AG: I felt like, this is the film that the second generation really wants to make. It's the film that tells the story that they need to tell themselves in order to deal with their own lives as they themselves become older and reflect back on what it meant to grow up in post-war Germany and that allows them to think about their own parents who are no longer there. It is a very interesting Lebenslüge, that may in fact become a dominant story because it makes it possible to live in what is after all now a very, very different Germany… I think it is exactly where the second generation wants to be and ironically that Lebenslüge that they are now taking on about "it was all hell" is the story that their parents wanted to tell them in the Fifties and the Sixties. In the Fifties, they couldn't and in the Sixties there was the war of generations and they couldn't. So now, ironically, the second generation is recuperating for the parents the story that the fathers - the mothers, the whole gender question is another one - couldn't tell at the time but perhaps wanted to and that now in a kind of tribute to the parents… the second and a half generation is producing.

I asked Oliver if The Last Of The Unjust (Le Dernier Des Injustes), the new Claude Lanzmann film which screened at the 51st New York Film Festival, had been shown in Germany. An audience member said it was once shown in Berlin. Lanzmann presented the screening in November 2013. In February, the Berlinale had honored Claude Lanzmann with the Honorary Golden Bear for his lifetime achievement.

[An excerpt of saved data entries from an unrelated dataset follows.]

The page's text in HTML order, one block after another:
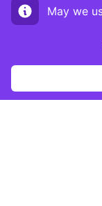
May we
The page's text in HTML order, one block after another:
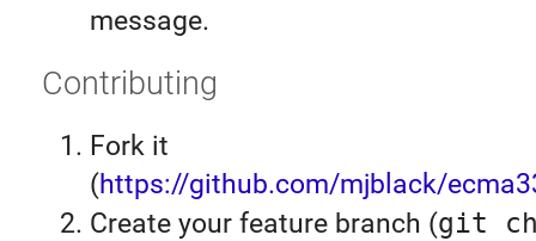
message.
Contributing
Fork it
(https://github.com/mjblack/
Create your feature branch (git
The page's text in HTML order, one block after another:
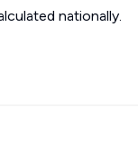
nationally.

Katharina Schüttler, Volker Bruch, Miriam Stein, Tom Schilling and Ludwig Trepte - Berlin 1941
Katharina Schüttler, Volker Bruch, Miriam Stein, Tom Schilling and Ludwig Trepte - Berlin 1941

Oliver Mahrdt: When you see for example a film like Hannah Arendt that did not do too well in Germany and then everyone in Germany is surprised by how well it does in the US. And then you see a film [Generation War] with that many historical inaccuracies getting that thunderstorm of PR…

A woman in the audience: I'm a survivor of a concentration camp after the uprising in Warsaw. I was 16 years old. I would like to know how many people here were in a concentration camp, because I was for nine months as a young girl.

Andrew Nagorski points to his friend Ryszard Horowitz, one of the children depicted in Steven Spielberg's Schindler’s List (and who appears in the last scene of the film when the survivors are shown): Right behind you!

The woman continues: For me talking about this time of the Second World War is very painful. You can't imagine how I feel. My heart is pounding terribly. But I can't understand how people can make films that are lies, because this is not true.

Andrew Nagorski: I think we do have to give the voice to Ryszard Horowitz here. When you asked who else was a survivor here from a concentration camp, I think Ryszard has something to say.

Ryszard Horowitz: What really struck me was that there was not a single mass execution shown. There was not a single camp situation shown. It was always in the background. You knew what was going to happen or had happened but you never saw it. There was not a single sound, there was nothing that would connect the viewer. I am not talking about the historical inaccuracies.

AKT: You are talking about the omission.

Ryszard Horowitz: Such a grand omission.

Generation War opened at Film Forum in New York on January 15 for a two week limited engagement and has been held over for another week through February 4.

Claude Lanzmann's The Last Of The Unjust opens in New York and LA on February 7 and is screening at the Glasgow Film Festival.